From the line containing "hpHosts' Ad and (27, 448)" down to the line containing "My precedent : (9, 54, 66, 65)", copy out the entries below exactly, both lines included, and nothing else; pictures do not belong in the copy.

Extracted data entries
§

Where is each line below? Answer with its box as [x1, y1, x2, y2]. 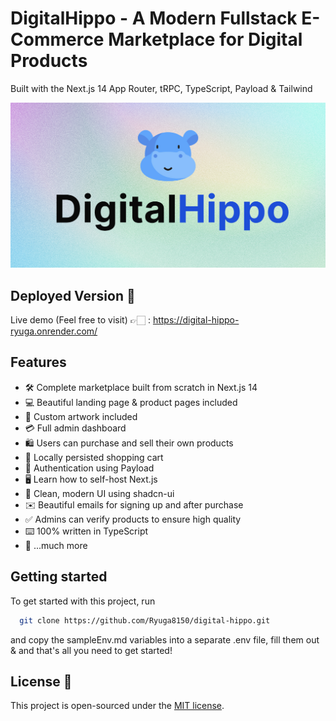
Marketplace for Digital [108, 28, 303, 51]
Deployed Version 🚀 [10, 287, 136, 304]
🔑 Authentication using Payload [24, 462, 155, 474]
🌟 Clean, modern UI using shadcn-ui [24, 487, 175, 499]
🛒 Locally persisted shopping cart [24, 451, 164, 463]
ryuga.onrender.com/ [10, 325, 98, 337]
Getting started [10, 568, 108, 586]
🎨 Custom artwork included [24, 410, 138, 422]
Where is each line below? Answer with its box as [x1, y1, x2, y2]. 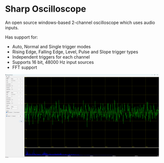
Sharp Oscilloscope [5, 3, 86, 15]
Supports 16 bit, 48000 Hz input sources [12, 59, 94, 65]
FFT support [12, 64, 38, 70]
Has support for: [5, 34, 38, 40]
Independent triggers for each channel [12, 54, 90, 60]
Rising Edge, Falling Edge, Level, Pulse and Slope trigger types [12, 49, 138, 55]
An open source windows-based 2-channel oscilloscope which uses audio [5, 20, 155, 25]
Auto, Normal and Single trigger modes [12, 43, 91, 49]
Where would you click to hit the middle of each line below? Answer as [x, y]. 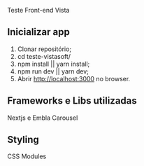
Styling [23, 140]
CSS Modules [27, 156]
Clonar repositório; [44, 49]
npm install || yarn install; [53, 64]
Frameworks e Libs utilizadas [72, 101]
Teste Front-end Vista [38, 10]
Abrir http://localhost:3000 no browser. [74, 78]
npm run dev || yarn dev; [53, 71]
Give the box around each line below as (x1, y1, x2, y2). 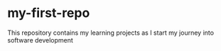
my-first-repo (7, 5, 90, 21)
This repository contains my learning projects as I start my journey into (7, 28, 215, 37)
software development (7, 35, 73, 44)
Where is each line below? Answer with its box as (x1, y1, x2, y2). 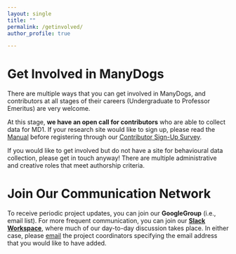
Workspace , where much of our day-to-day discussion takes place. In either (7, 224, 229, 232)
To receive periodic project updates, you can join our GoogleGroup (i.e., (7, 209, 216, 218)
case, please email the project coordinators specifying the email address (7, 232, 218, 240)
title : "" (7, 17, 37, 24)
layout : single (7, 10, 52, 18)
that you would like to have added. (7, 239, 107, 248)
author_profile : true (7, 29, 71, 37)
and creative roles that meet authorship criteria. (7, 161, 145, 170)
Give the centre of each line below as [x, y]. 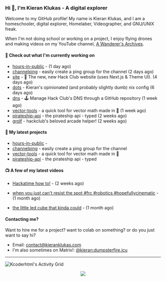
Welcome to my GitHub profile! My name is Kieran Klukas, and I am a [75, 19]
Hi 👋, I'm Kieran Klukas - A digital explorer [56, 8]
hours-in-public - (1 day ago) [42, 66]
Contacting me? [22, 219]
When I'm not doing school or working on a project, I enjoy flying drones [79, 39]
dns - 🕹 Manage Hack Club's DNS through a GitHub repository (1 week [85, 98]
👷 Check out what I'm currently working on [50, 55]
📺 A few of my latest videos [34, 170]
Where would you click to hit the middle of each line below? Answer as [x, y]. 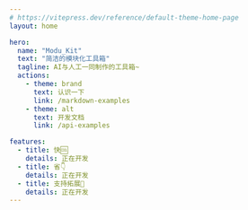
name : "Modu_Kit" [50, 50]
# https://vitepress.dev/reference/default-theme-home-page [124, 17]
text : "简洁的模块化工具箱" [64, 59]
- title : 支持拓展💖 [51, 184]
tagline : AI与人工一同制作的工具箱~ [79, 67]
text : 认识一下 [59, 92]
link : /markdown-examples [81, 101]
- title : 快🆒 [43, 150]
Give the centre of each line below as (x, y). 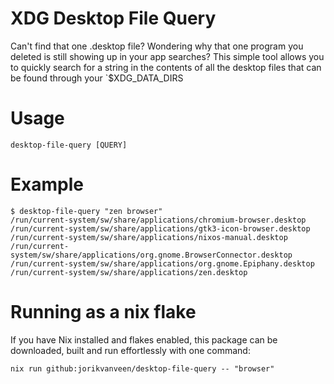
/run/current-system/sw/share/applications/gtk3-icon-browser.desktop (160, 228)
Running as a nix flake (103, 312)
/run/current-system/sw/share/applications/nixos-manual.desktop (149, 237)
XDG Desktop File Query (113, 18)
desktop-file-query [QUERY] (69, 145)
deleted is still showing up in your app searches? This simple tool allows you (167, 56)
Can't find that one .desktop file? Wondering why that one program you (157, 46)
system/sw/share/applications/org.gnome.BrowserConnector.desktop (151, 255)
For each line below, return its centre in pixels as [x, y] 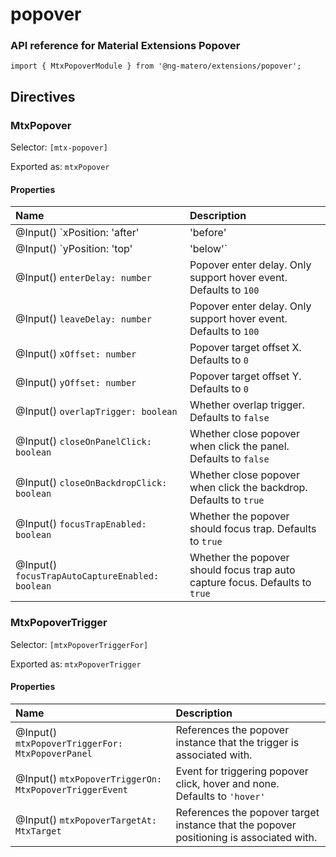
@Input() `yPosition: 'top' [74, 249]
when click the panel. [239, 446]
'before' [208, 233]
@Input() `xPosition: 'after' [77, 233]
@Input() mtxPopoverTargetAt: [86, 820]
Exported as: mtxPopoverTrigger [76, 664]
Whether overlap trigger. [247, 405]
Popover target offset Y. [245, 376]
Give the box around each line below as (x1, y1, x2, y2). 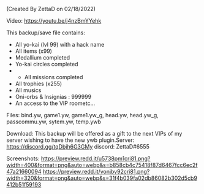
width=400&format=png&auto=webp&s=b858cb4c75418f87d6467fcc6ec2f (6, 161, 198, 168)
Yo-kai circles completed (15, 61, 78, 68)
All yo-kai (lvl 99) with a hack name (15, 41, 105, 48)
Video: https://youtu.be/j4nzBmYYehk (6, 17, 102, 24)
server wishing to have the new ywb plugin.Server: (6, 136, 135, 144)
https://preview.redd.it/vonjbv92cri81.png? (42, 168, 150, 175)
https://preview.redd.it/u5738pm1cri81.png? (40, 155, 151, 162)
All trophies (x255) (15, 80, 62, 87)
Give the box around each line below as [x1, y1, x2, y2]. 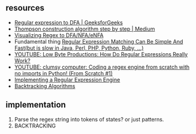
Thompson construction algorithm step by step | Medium [14, 25, 155, 32]
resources [5, 3, 44, 13]
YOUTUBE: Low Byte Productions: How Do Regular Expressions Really [14, 50, 188, 57]
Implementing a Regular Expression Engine [14, 76, 120, 83]
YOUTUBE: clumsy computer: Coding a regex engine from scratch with [14, 63, 190, 71]
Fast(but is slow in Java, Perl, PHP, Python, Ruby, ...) [14, 44, 144, 51]
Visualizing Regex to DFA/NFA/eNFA [14, 31, 104, 39]
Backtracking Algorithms [14, 82, 76, 90]
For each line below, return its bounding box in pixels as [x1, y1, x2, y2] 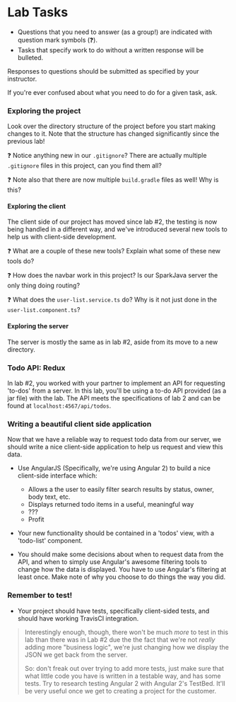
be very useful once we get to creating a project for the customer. [24, 686, 217, 695]
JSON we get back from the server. [24, 650, 128, 659]
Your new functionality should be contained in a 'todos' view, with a [17, 529, 214, 538]
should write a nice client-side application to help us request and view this [7, 443, 224, 451]
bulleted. [17, 53, 44, 62]
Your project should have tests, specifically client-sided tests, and [17, 606, 210, 615]
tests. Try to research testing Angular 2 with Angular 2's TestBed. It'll [24, 679, 225, 687]
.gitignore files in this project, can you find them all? [7, 161, 163, 170]
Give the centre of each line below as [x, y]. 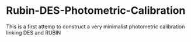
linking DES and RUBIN [34, 32]
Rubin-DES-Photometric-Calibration [96, 11]
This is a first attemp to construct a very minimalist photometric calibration [95, 26]
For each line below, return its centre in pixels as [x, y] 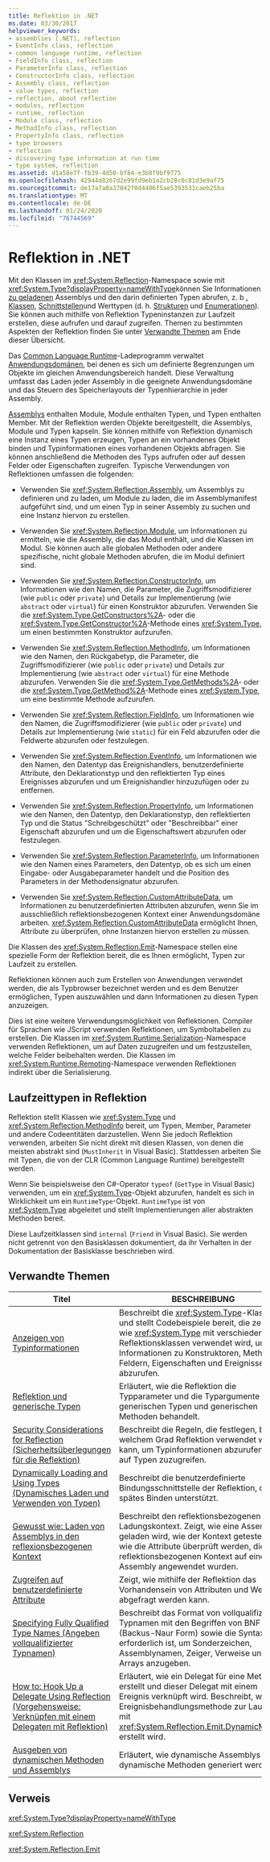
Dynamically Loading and [60, 1473]
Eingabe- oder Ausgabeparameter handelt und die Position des [125, 873]
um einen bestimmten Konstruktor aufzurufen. [96, 632]
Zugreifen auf [38, 1579]
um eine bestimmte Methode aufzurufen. [88, 699]
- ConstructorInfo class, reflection [72, 76]
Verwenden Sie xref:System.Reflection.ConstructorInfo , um [118, 581]
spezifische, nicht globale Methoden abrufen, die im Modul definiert [132, 557]
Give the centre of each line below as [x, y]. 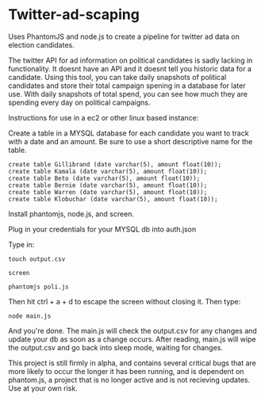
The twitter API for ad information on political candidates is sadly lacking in [131, 60]
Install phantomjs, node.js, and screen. [71, 214]
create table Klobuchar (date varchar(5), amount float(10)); [113, 199]
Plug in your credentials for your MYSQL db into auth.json [102, 229]
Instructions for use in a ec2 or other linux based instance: [104, 117]
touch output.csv [37, 259]
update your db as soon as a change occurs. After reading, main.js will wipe [132, 339]
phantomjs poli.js [38, 287]
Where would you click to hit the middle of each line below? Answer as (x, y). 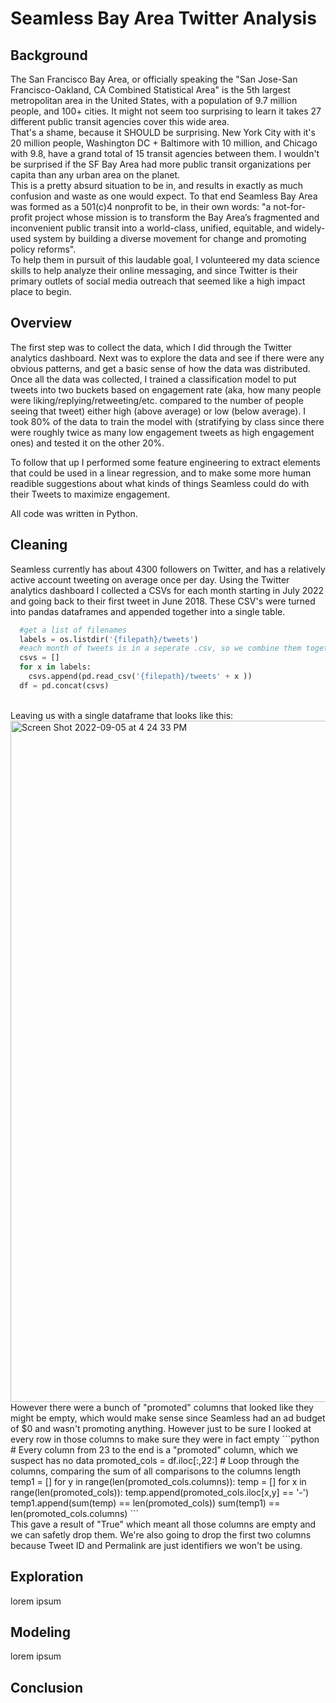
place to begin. (41, 291)
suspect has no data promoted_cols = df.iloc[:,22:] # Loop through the (155, 1460)
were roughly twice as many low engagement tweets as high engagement (162, 432)
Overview (41, 323)
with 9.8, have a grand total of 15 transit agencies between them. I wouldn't (165, 153)
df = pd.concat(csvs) (64, 685)
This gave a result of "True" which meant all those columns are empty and (163, 1524)
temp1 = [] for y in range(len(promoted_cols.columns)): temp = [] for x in (158, 1481)
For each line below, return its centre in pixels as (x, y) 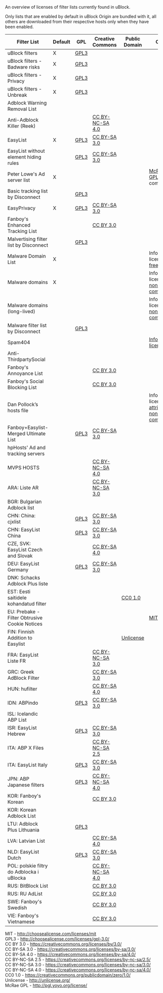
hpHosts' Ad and (27, 448)
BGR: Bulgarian (25, 502)
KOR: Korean (22, 810)
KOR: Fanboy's (24, 796)
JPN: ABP (18, 779)
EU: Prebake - (24, 612)
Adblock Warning (27, 103)
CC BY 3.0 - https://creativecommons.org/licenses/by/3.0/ (64, 944)
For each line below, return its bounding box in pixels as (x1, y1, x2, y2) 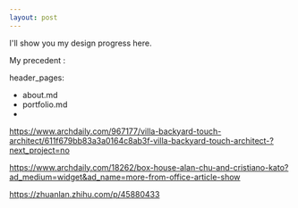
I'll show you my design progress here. (9, 37, 152, 48)
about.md (21, 89, 58, 100)
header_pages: (9, 72, 65, 83)
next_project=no (9, 145, 70, 155)
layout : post (9, 12, 58, 22)
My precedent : (9, 54, 66, 65)
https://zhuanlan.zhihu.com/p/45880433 (9, 188, 160, 199)
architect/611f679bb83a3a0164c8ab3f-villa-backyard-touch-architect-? (9, 135, 275, 146)
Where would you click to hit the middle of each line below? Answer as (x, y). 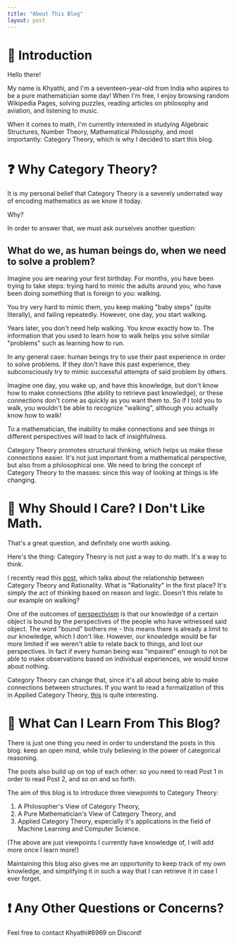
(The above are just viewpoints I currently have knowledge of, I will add (111, 843)
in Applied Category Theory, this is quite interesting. (83, 695)
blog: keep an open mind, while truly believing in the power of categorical (114, 750)
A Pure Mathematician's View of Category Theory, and (97, 814)
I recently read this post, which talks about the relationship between (106, 578)
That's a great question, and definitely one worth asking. (89, 543)
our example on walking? (43, 600)
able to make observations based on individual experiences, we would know (118, 659)
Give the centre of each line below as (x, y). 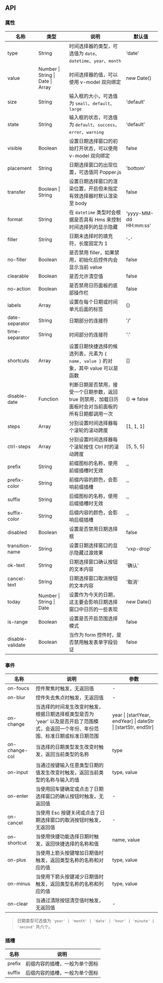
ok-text (16, 565)
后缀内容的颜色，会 (91, 512)
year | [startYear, (131, 715)
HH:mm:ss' (139, 225)
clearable (18, 276)
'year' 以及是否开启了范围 (65, 721)
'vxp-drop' (139, 548)
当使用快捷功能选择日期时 (65, 836)
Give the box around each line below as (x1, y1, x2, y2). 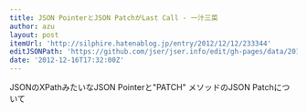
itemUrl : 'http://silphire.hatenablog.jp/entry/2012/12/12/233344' (9, 38, 272, 48)
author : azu (9, 22, 55, 31)
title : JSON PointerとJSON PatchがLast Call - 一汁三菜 (9, 13, 218, 23)
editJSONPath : (9, 47, 64, 56)
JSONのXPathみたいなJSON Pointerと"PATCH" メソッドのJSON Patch (9, 82, 274, 92)
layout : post (9, 30, 59, 39)
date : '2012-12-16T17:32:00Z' (9, 56, 125, 65)
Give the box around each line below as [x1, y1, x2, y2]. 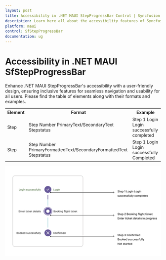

§

- SOLVED PROBLEM -
hpHosts' Ad and (27, 448)
BGR: Bulgarian (25, 502)
KOR: Korean (22, 810)
KOR: Fanboy's (24, 796)
JPN: ABP (18, 779)
EU: Prebake - (24, 612)
Adblock Warning (27, 103)
CC BY 3.0 - https://creativecommons.org/licenses/by/3.0/ (64, 944)
For each line below, return its bounding box in pixels as (x1, y1, x2, y2) 
I'll show you my design progress here. (9, 37, 152, 48)
about.md (21, 89, 58, 100)
header_pages: (9, 72, 65, 83)
next_project=no (9, 145, 70, 155)
layout : post (9, 12, 58, 22)
My precedent : (9, 54, 66, 65)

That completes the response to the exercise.